Input for this task:
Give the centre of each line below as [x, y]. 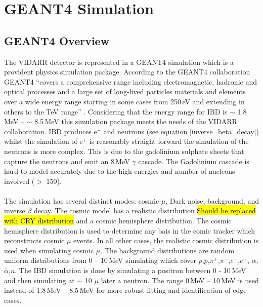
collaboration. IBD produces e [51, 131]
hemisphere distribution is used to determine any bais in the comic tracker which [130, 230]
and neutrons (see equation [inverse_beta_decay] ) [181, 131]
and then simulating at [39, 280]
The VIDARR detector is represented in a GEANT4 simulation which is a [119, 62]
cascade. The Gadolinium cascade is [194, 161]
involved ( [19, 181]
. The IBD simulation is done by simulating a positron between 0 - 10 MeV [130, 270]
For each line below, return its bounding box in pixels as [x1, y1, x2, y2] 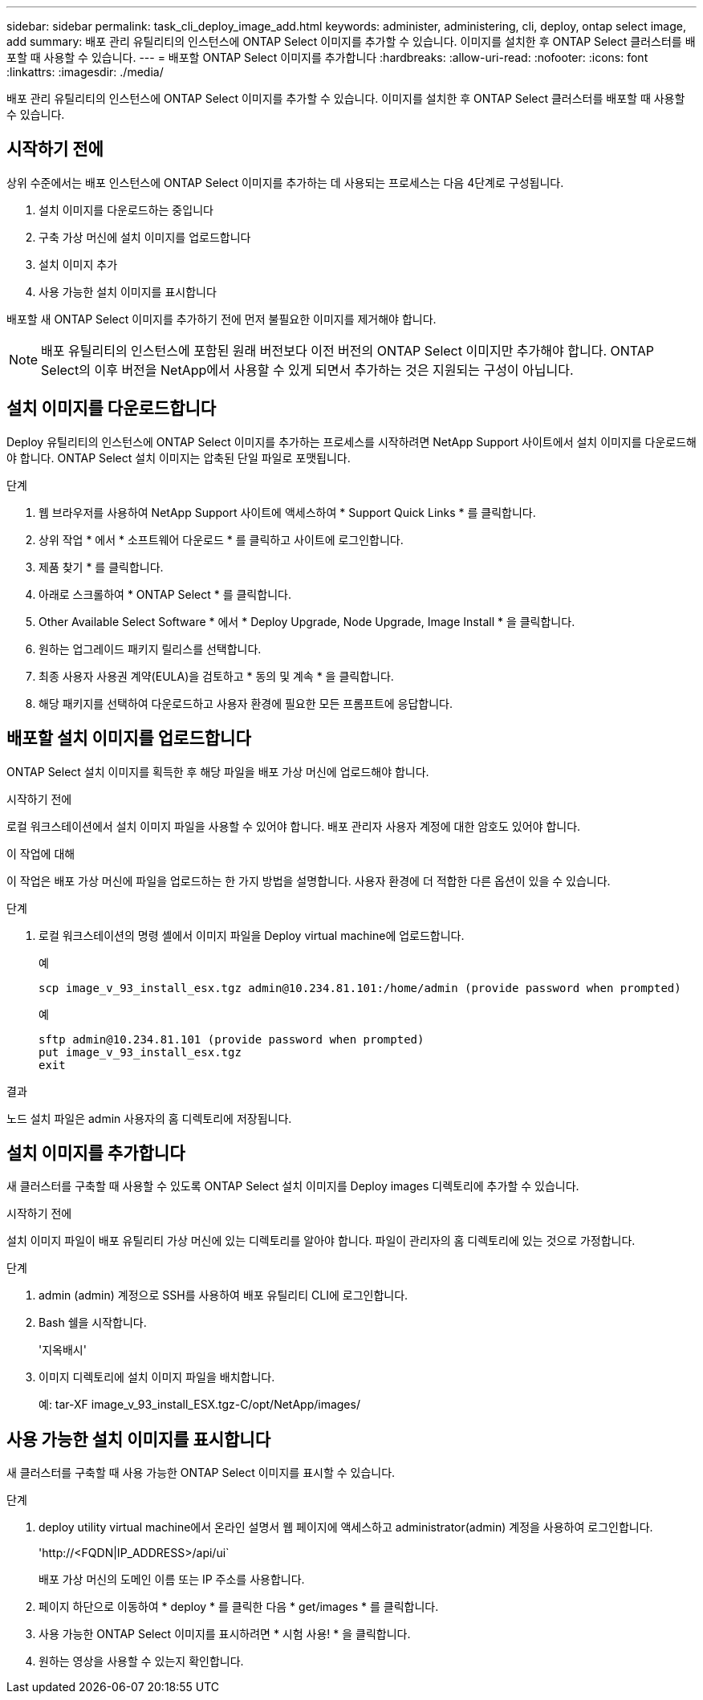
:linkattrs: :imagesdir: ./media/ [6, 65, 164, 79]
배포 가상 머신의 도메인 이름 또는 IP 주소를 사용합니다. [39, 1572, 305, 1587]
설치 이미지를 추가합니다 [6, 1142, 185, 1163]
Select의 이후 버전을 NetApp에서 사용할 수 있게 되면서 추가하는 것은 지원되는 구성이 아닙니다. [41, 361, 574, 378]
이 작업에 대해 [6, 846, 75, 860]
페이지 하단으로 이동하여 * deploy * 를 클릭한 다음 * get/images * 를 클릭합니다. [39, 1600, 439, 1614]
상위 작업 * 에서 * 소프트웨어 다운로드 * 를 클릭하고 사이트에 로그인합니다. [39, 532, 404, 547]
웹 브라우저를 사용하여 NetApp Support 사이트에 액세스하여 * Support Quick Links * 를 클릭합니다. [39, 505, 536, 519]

Exercise instructions:
The answer must consist solely of the lines from the first line of the records through the line containing "상위 작업 * 에서 *", reproduced exactly and without the pictures.

The answer:
Give the centre of each line below as [x, y]. 
collaboration. IBD produces e [51, 131]
hemisphere distribution is used to determine any bais in the comic tracker which [130, 230]
and neutrons (see equation [inverse_beta_decay] ) [181, 131]
and then simulating at [39, 280]
The VIDARR detector is represented in a GEANT4 simulation which is a [119, 62]
cascade. The Gadolinium cascade is [194, 161]
involved ( [19, 181]
. The IBD simulation is done by simulating a positron between 0 - 10 MeV [130, 270]
For each line below, return its bounding box in pixels as [x1, y1, x2, y2] 
:linkattrs: :imagesdir: ./media/ [6, 65, 164, 79]
배포 가상 머신의 도메인 이름 또는 IP 주소를 사용합니다. [39, 1572, 305, 1587]
설치 이미지를 추가합니다 [6, 1142, 185, 1163]
Select의 이후 버전을 NetApp에서 사용할 수 있게 되면서 추가하는 것은 지원되는 구성이 아닙니다. [41, 361, 574, 378]
이 작업에 대해 [6, 846, 75, 860]
페이지 하단으로 이동하여 * deploy * 를 클릭한 다음 * get/images * 를 클릭합니다. [39, 1600, 439, 1614]
상위 작업 * 에서 * 소프트웨어 다운로드 * 를 클릭하고 사이트에 로그인합니다. [39, 532, 404, 547]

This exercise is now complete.